What has playing in that (quite super actually) yacht rock band taught him about what he likes and doesn’t like in his songs?


“I think the biggest thing I learnt was it’s the hook: there’s gotta be some melodic hook,” Estepa says. “Whether it’s a guitar line or a horn section or keyboard part, that’s the biggest thing for me. There’s gotta be something melodic that people will either hum or know when that part comes back.



“I grew up with AM radio and that’s the thing. I grew up in Manila in the ‘80s, still hearing Summer Breeze on the radio in 85/86, Eagles. And Air Supply, I love Air Supply. I’m not gonna lie to you.”


Now hold on. Just wait a goddamn minute there. There is a line. Seals and Croft, okay. Eagles, okay. Air Supply? No, sir, not here.


“Mate, I’m Filipino. That was a staple. You could not escape it,” Estepa counters, without shame. “I remember once driving from LA to Vegas and my auntie just played the entire Air Supply greatest hits and I knew every fucking word. And it freaked me out.”


In this moment of personal trauma for him, and for us, we should draw a veil over this and move on, maybe back to Spain.


The album’s producer JJ Extremera (Javi to his friends) was more than his collaborator, with Estepa saying “I think without JJ this record would not exist” because of his faith in the songs in the first place. So making the album in Spain, where he has a regular band, was a no-brainer.

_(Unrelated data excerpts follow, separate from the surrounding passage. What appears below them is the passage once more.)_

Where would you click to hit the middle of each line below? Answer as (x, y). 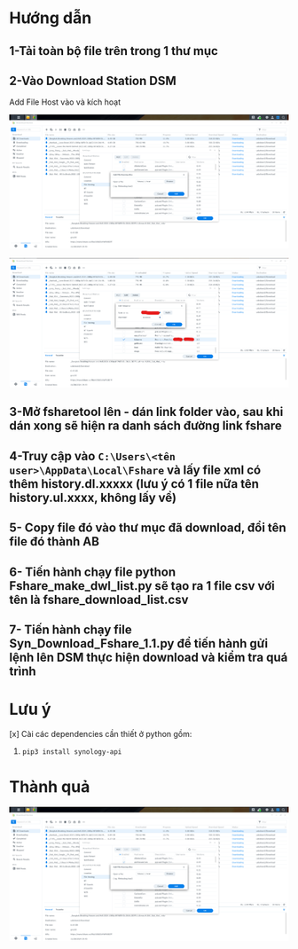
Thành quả (50, 787)
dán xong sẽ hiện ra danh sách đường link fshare (145, 426)
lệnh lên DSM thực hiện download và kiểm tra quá (149, 658)
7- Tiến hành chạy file (71, 630)
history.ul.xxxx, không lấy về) (93, 497)
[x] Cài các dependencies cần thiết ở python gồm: (101, 733)
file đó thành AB (55, 541)
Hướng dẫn (51, 18)
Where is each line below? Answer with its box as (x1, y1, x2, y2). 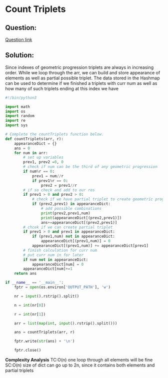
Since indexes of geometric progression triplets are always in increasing (5, 64, 154, 70)
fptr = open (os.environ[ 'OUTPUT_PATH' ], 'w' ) (14, 285, 111, 290)
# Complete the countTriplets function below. (5, 132, 104, 137)
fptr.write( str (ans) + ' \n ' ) (14, 339, 75, 344)
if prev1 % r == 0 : (31, 178, 68, 183)
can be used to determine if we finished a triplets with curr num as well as (5, 80, 157, 86)
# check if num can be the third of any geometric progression (23, 164, 157, 169)
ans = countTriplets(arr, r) (14, 330, 75, 335)
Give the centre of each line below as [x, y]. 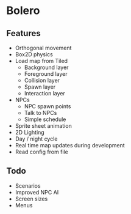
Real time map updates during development [70, 145]
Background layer [46, 67]
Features [23, 33]
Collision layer [42, 80]
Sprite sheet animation [43, 126]
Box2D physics [34, 54]
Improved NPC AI [37, 192]
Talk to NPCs [41, 113]
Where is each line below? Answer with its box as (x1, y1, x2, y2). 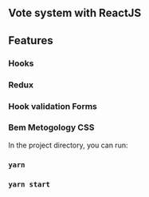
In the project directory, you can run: (8, 140, 128, 150)
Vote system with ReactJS (8, 6, 142, 20)
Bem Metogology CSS (8, 122, 95, 133)
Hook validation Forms (8, 100, 98, 111)
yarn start (8, 179, 50, 189)
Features (8, 34, 53, 47)
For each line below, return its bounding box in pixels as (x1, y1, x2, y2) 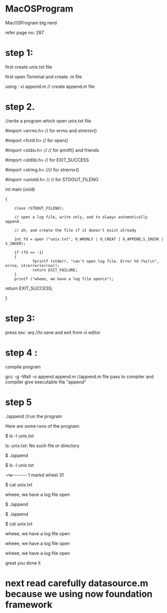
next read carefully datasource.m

“It’s always been a dream of mine to record albums with my Aussie band and my Spanish band because these guys are like family to me: I have been playing with them for nearly 20 years. On the last tour, last April [2024] I knew this was the band and this was the right time to do it.”


So in October, he returned to test the waters in Barcelona, and after the first couple of songs, as at-least-better-than-Air-Supply-locals, Mondo Rock, might have said, the chemistry was right, the chemistry was there. So much so that when their recording yielded 30 minutes of music and nine songs, they decided this was a sign and that was enough. Or, as another of his influences might have said, they knew when to hold them, they knew when to fold them.



For all its dedication to the pleasures of pop, with I See It Now, one thing Estepa didn’t do was walk away or run from some really difficult things. The artist we heard six years ago on its predecessor, Sometimes I Just Don’t Know, floored by a crumbled relationship and wondering how to maintain a life as a father and a man, is different this time. Where then he didn’t know, now he sees it.


What’s he like this new Bryan Estepa, the one who sings about finding “the best version of me” even at the worst times?


“The circumstances that happened a couple of years ago, no one ever expects: the end of a marriage, the breakup of a family. I took it hard and didn’t really talk about it with friends, so for me the only thing I could do was to go in the studio and write songs,” he says. “As much as I enjoy that record, it’s pretty full on emotionally, but I needed to do that. That’s why, five or six years later I was able to write more honestly. I got a lot more clarity about what went down, mistakes I’ve made, lessons I’ve learned.


“This album feels like I’m examining that cycle that happens to you with the beginning of a relationship, the middle happy lovey moments, and then the doubts occurring, and the fall. I’ve become more of an optimist now I’m feeling more settled in myself and happier.”


Last time it felt raw, this time it feels more considered.


“Yes, absolutely. That was me spewing things out with less of a filter than I do now. I just needed to get shit out. It’s perspective in the end. Just trying to see the good in myself.”


Which, I think we can all agree, is a hell of a lot better line to trot out than I am all out of love what I am I without you. Yes, that is verbal feedback given.




I See It Now is out now, on Lilystars Records and Popboomerang.